## RECORDS FOR THIS EXERCISE
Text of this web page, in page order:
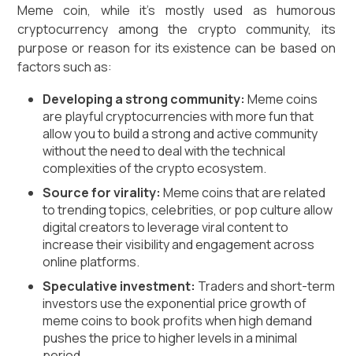
Meme coin, while it's mostly used as humorous
cryptocurrency among the crypto community, its
purpose or reason for its existence can be based on
factors such as:
Developing a strong community: Meme coins
are playful cryptocurrencies with more fun that
allow you to build a strong and active community
without the need to deal with the technical
complexities of the crypto ecosystem.
Source for virality: Meme coins that are related
to trending topics, celebrities, or pop culture allow
digital creators to leverage viral content to
increase their visibility and engagement across
online platforms.
Speculative investment: Traders and short-term
investors use the exponential price growth of
meme coins to book profits when high demand
pushes the price to higher levels in a minimal
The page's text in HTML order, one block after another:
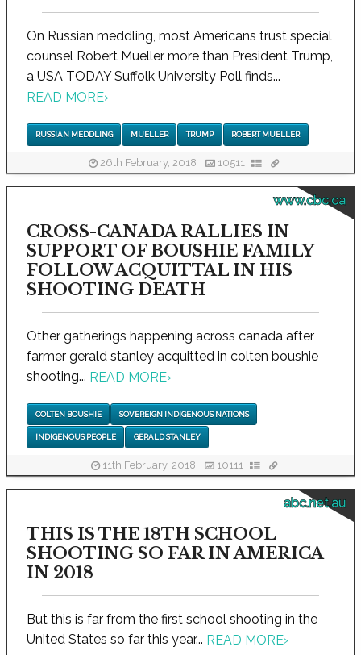
On Russian meddling, most Americans trust special
counsel Robert Mueller more than President Trump,
a USA TODAY Suffolk University Poll finds...
READ MORE›
RUSSIAN MEDDLING MUELLER TRUMP ROBERT MUELLER
26th February, 2018 10511
www.cbc.ca
CROSS-CANADA RALLIES IN
SUPPORT OF BOUSHIE FAMILY
FOLLOW ACQUITTAL IN HIS
SHOOTING DEATH
Other gatherings happening across canada after
farmer gerald stanley acquitted in colten boushie
shooting... READ MORE›
COLTEN BOUSHIE SOVEREIGN INDIGENOUS NATIONS
INDIGENOUS PEOPLE GERALD STANLEY
11th February, 2018 10111
abc.net.au
THIS IS THE 18TH SCHOOL
SHOOTING SO FAR IN AMERICA
IN 2018
But this is far from the first school shooting in the
United States so far this year... READ MORE›
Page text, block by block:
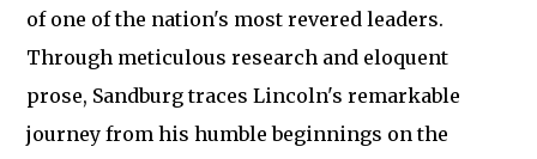
of one of the nation's most revered leaders.
Through meticulous research and eloquent
prose, Sandburg traces Lincoln's remarkable
journey from his humble beginnings on the
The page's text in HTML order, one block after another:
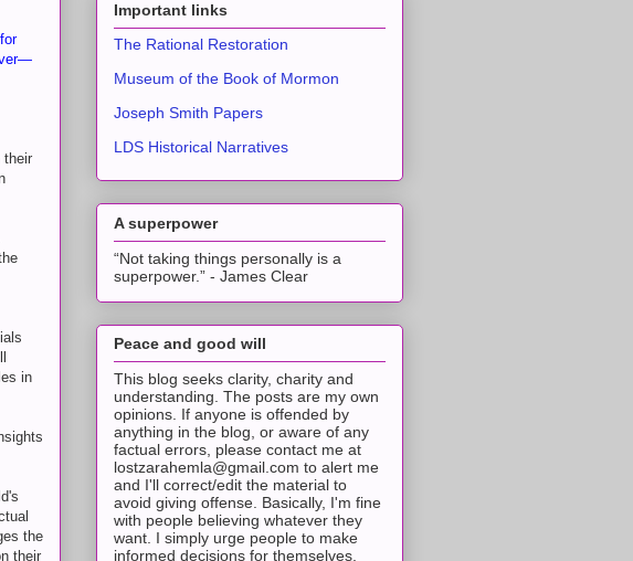
their
in
the
their
Important links
The Rational Restoration
Museum of the Book of Mormon
Joseph Smith Papers
LDS Historical Narratives
A superpower
“Not taking things personally is a
superpower.” - James Clear
Peace and good will
This blog seeks clarity, charity and
understanding. The posts are my own
opinions. If anyone is offended by
anything in the blog, or aware of any
factual errors, please contact me at
lostzarahemla@gmail.com to alert me
and I'll correct/edit the material to
avoid giving offense. Basically, I'm fine
with people believing whatever they
want. I simply urge people to make
informed decisions for themselves,
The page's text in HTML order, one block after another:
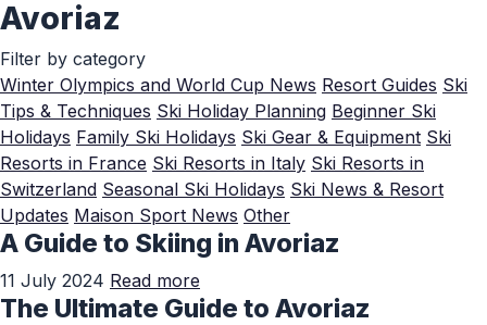
Skip to Main Content
Avoriaz
Filter by category
Winter Olympics and World Cup News Resort Guides Ski
Tips & Techniques Ski Holiday Planning Beginner Ski
Holidays Family Ski Holidays Ski Gear & Equipment Ski
Resorts in France Ski Resorts in Italy Ski Resorts in
Switzerland Seasonal Ski Holidays Ski News & Resort
Updates Maison Sport News Other
A Guide to Skiing in Avoriaz
11 July 2024 Read more
The Ultimate Guide to Avoriaz
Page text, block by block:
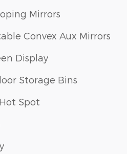
Mirrors
Convex Aux Mirrors
Display
Storage Bins
Spot
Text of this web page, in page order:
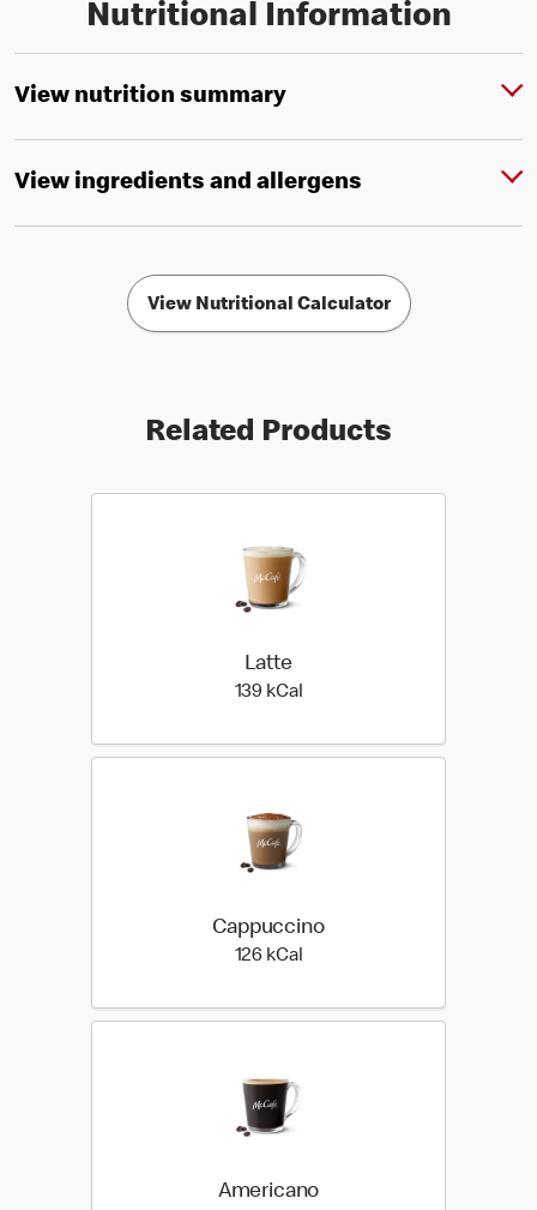
Nutritional Information
View nutrition summary
View ingredients and allergens
View Nutritional Calculator
Related Products
Latte
139 kCal
Cappuccino
126 kCal
Americano
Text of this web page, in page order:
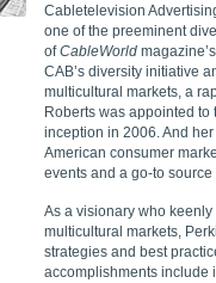
Cabletelevision
one of the preeminent
ofCableWorld
CAB’s diversity initiative
multicultural markets, a
Roberts was appointed
inception in 2006. And
American consumer
events and a go-to
As a visionary who
multicultural markets,
strategies and best
accomplishments include
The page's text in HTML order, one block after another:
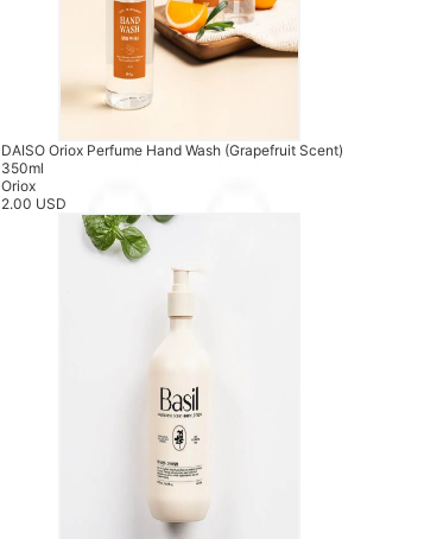
DAISO Oriox Perfume Hand Wash (Grapefruit Scent)
350ml
Oriox
2.00 USD
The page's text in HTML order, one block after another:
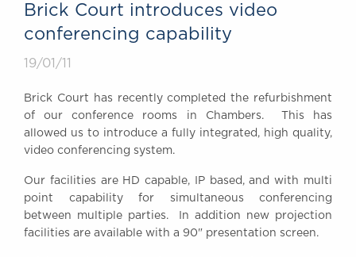
SOCIAL
RESPONSIBILITY &
Equality & Diversity
ABOUT US
Excellence
Instructing Us
GDPR
Awards
Brick Court introduces video
conferencing capability
19/01/11
Brick Court has recently completed the refurbishment
of our conference rooms in Chambers. This has
allowed us to introduce a fully integrated, high quality,
video conferencing system.
Our facilities are HD capable, IP based, and with multi
point capability for simultaneous conferencing
between multiple parties. In addition new projection
facilities are available with a 90" presentation screen.
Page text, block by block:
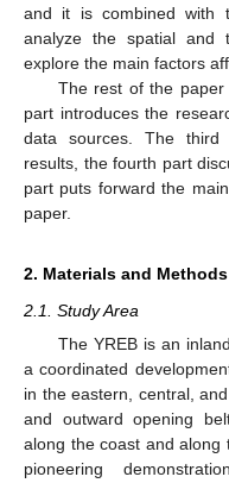
and it is combined with
analyze the spatial and
explore the main factors
The rest of the paper
part introduces the
data sources. The third
results, the fourth part
part puts forward the
paper.
2. Materials and Methods
2.1. Study Area
The YREB is an
a coordinated
in the eastern, central,
and outward opening
along the coast and
pioneering
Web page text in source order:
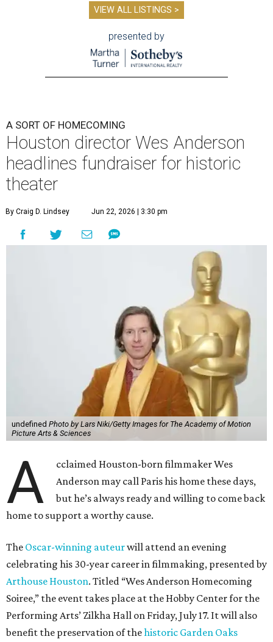
VIEW ALL LISTINGS >
presented by
A SORT OF HOMECOMING
Houston director Wes Anderson
headlines fundraiser for historic
theater
By Craig D. Lindsey Jun 22, 2026 | 3:30 pm
undefined Photo by Lars Niki/Getty Images for The Academy of Motion
Picture Arts & Sciences
A
cclaimed Houston-born filmmaker Wes
Anderson may call Paris his home these days,
but he’s always ready and willing to come back
home to support a worthy cause.
The Oscar-winning auteurwill attend an evening
celebrating his 30-year career in filmmaking, presented by
Arthouse Houston. Titled “Wes Anderson Homecoming
Soiree,” the event takes place at the Hobby Center for the
Performing Arts’ Zilkha Hall on Friday, July 17. It will also
benefit the preservation of thehistoric Garden Oaks
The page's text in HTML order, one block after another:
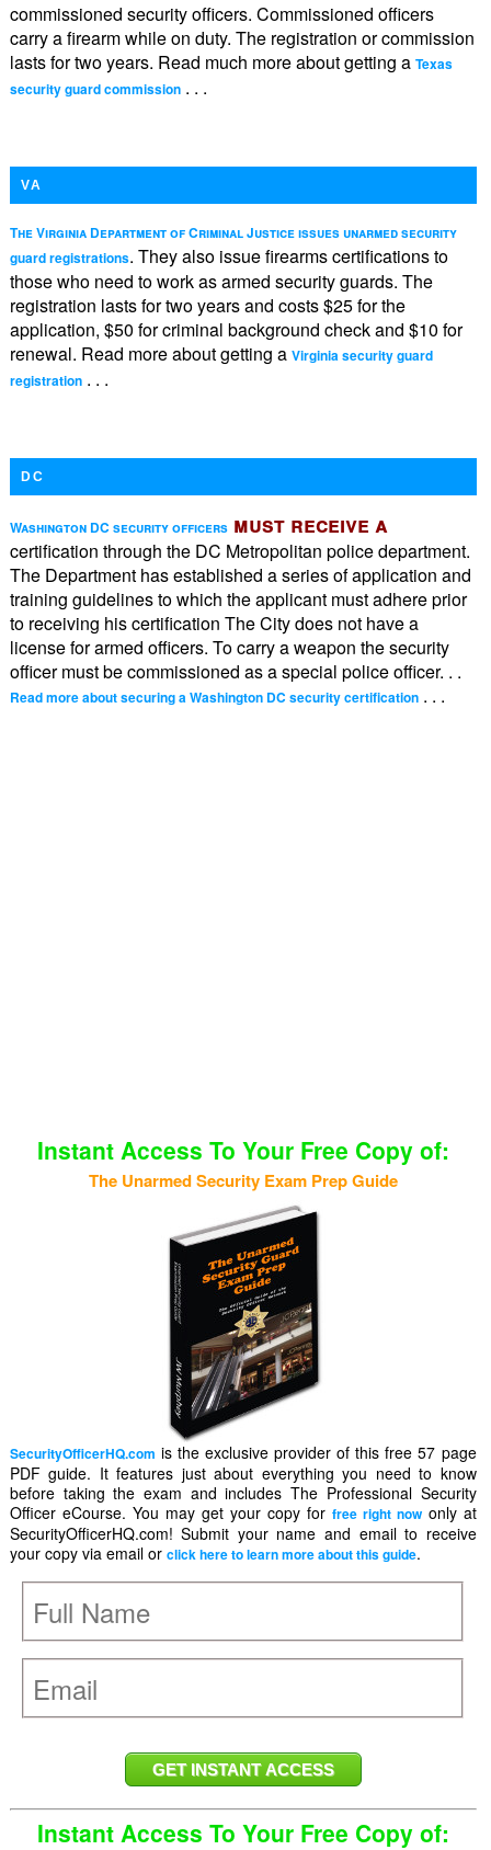
commissioned security officers. Commissioned officers
carry a firearm while on duty. The registration or commission
lasts for two years. Read much more about getting a Texas
security guard commission. . .
VA
The Virginia Department of Criminal Justice issues unarmed security
guard registrations. They also issue firearms certifications to
those who need to work as armed security guards. The
registration lasts for two years and costs $25 for the
application, $50 for criminal background check and $10 for
renewal. Read more about getting a Virginia security guard
registration. . .
DC
Washington DC security officersmust receive a
certification through the DC Metropolitan police department.
The Department has established a series of application and
training guidelines to which the applicant must adhere prior
to receiving his certification The City does not have a
license for armed officers. To carry a weapon the security
officer must be commissioned as a special police officer. . .
Read more about securing a Washington DC security certification. . .
Instant Access To Your Free Copy of:
The Unarmed Security Exam Prep Guide
SecurityOfficerHQ.com is the exclusive provider of this free 57 page
PDF guide. It features just about everything you need to know
before taking the exam and includes The Professional Security
Officer eCourse. You may get your copy for free right nowonly at
SecurityOfficerHQ.com! Submit your name and email to receive
your copy via email or click here to learn more about this guide.
Instant Access To Your Free Copy of:
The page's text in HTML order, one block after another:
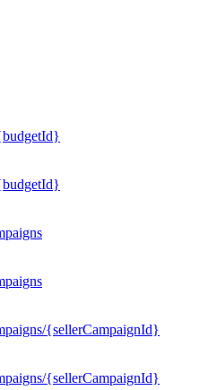
{sellerCampaignId}
{sellerCampaignId}

## WHAT THE TASK ASKS
When the string "across" occurs in a line of the material, that line belongs in the answer.

## WRITTEN SOLUTION
increase their visibility and engagement across
Other gatherings happening across canada after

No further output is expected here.